Task description: Word for word, please restate each record and pass over the pictures.

_ _ _ _ _ _ _

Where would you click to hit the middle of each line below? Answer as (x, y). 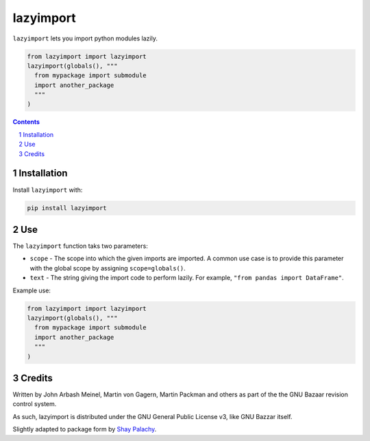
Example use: (32, 290)
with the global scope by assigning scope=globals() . (108, 268)
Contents (26, 122)
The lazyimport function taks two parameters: (81, 246)
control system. (35, 404)
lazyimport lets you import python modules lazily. (85, 38)
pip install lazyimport (67, 208)
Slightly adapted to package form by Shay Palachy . (85, 429)

_ _ _ _ _ _ _

Answer space:
Where would you click to hit the middle of each line below? Answer as (x, y). 
Example use: (32, 290)
with the global scope by assigning scope=globals() . (108, 268)
Contents (26, 122)
The lazyimport function taks two parameters: (81, 246)
control system. (35, 404)
lazyimport lets you import python modules lazily. (85, 38)
pip install lazyimport (67, 208)
Slightly adapted to package form by Shay Palachy . (85, 429)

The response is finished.